I have tried and failed to find an answer to this is Meta or the help topics. If someone can point me to something I missed, I will happily close this question. I've taken a look at the help page on deleted answers, the community-curated FAQ concerning the same, and the help page on flags.
There is a clear and easy method for flagging questions as duplicates. There is not, however, a clear method for marking answers as duplicates that may need deletion. As an example, this answer has exactly the same solution as the accepted answer. It was posted about 15 hours after the accepted answer. I commented and downvoted.
Is the downvote sufficient because it'll push it towards a review queue or should I be specifically flagging it as well?
Geobits pointed out a similar question on $\mathrm{Meta}^2$ (How to flag duplicate answers?) and it answers how to flag but not should we flag.
After further investigating on Meta.SE, I have found the following relevant posts:
Flag Answer, duplicate
How should one respond to "duplicate answer" flags?
Duplicate Answer Flag
option in "flag" popup for "duplicate answer"
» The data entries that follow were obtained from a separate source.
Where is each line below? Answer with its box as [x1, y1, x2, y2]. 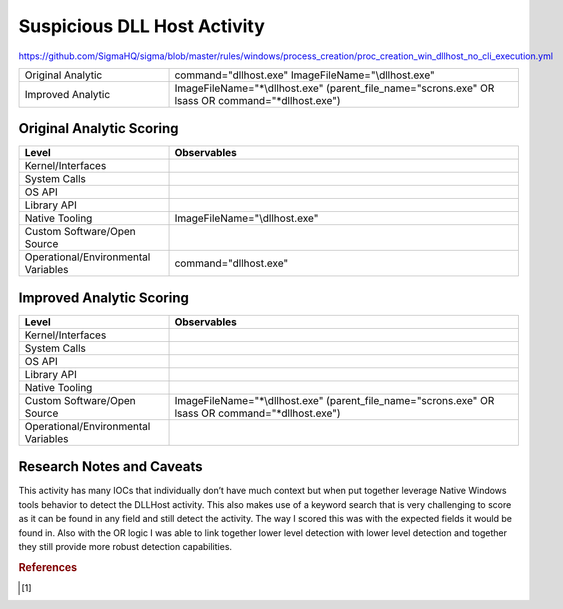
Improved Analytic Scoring [18, 289, 189, 306]
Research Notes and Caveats [18, 458, 204, 475]
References [18, 560, 78, 574]
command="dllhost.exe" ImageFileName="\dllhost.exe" [174, 68, 435, 82]
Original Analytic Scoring [18, 120, 179, 137]
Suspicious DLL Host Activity [18, 15, 265, 37]
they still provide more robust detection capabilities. [18, 541, 233, 553]
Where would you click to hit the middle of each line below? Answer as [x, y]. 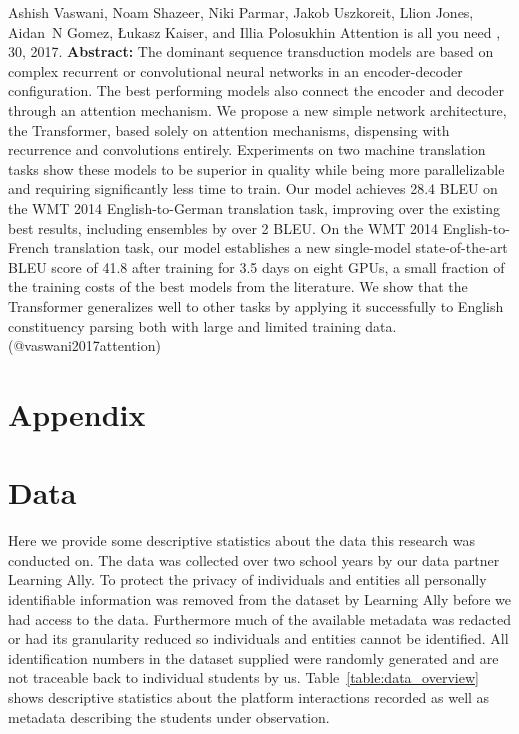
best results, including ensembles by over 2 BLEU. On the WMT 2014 [223, 227]
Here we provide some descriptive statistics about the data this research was [242, 540]
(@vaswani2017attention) [84, 345]
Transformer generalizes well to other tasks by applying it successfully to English [256, 305]
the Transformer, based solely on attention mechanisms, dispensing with [229, 129]
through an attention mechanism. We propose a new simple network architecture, [257, 109]
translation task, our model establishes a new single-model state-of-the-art [280, 247]
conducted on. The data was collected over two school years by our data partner [254, 559]
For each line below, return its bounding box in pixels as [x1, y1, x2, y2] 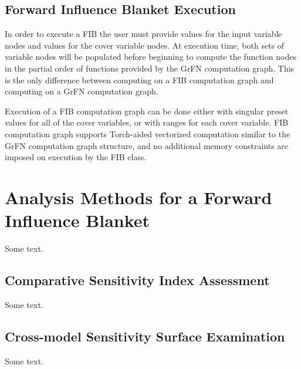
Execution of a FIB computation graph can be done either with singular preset [5, 104, 289, 117]
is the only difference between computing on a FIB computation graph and [5, 73, 274, 86]
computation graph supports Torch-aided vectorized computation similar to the [5, 127, 290, 140]
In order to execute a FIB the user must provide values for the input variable [5, 28, 282, 40]
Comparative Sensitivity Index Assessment [5, 271, 270, 289]
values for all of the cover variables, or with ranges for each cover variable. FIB [5, 116, 289, 128]
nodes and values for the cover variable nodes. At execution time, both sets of [5, 39, 285, 51]
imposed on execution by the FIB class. [5, 151, 147, 163]

I have come to the following conclusions:
- The problem of duplicate answers is more prominent on Puzzling because a valid answer may be extremely short
- ... and because we may have a high rate of new users that saw a puzzle posted on Facebook (or Friendster, MySpace, LiveJournal, etc.) and don't understand the community guidelines
- ... and because most answers are in spoilers so it's quite possible that users are required to be a bit more studious to avoid posting duplicates
- There appears to be a system-generated flag for duplicate answers and a review queue is available to moderators (Could a mod confirm this?)
- Sending duplicate answers to moderators would increase their workload without adding much value for the site
My tentative decision is to downvote and comment on such answers. If they improve and I am alerted to that (I.E., if they reply to my comment), then I'll remove the downvote and potentially upvote if they can really contribute.
Does anyone have some insights that I missed?